As reported by Law360, passengers on Princess Cruise Lines have asked a California federal court to deny Carnival Corps.’s attempt to negate their request for a jury trial. The lawsuit alleges that the companies knew that people aboard a preceding voyage had COVID-19 symptoms, yet loaded new passengers on-board regardless.
Carnival Corp. (which owns Princess) argued the proposed class is not entitled to a jury trial under the relevant admiralty law. Passengers countered by citing the Seventh Amendment of the U.S. Constitution which guarantees their right to a trial by jury in common law matters, and further noted that maritime law does not expressly forbid a jury trial.
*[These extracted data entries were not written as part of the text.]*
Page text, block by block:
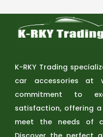
K-RKY Trading
car accessories at
commitment to
satisfaction, offering
meet the needs of

“Where parties invoke both admiralty and non-admiralty bases for jurisdiction, the parties’ jury trial rights remain inviolate so long as their claims are ones that could have been brought at common law,” the passengers noted in their brief, citing a 1997 Ninth Circuit ruling in Ghotra by Ghotra v. Bandila Shipping Inc.
In the April 2020 complaint, the passengers alleged that Princess and Carnival allowed more than 2,400 passengers to board the Grand Princess vessel in February 2020 while failing to disclose that passengers from the previous voyage were known to have displayed COVID-19 symptoms. Ship staff did not do any medical screenings or even disinfect the ship before new passengers arrived. Passengers who claimed to have contracted the coronavirus said they had tested positive shortly after disembarking form the Grand Princess in early March of 2020, or that they at least met the criteria for a “probable case” by the Centers for Disease Control and Prevention while still on board or after exiting the vessel, according to court documents.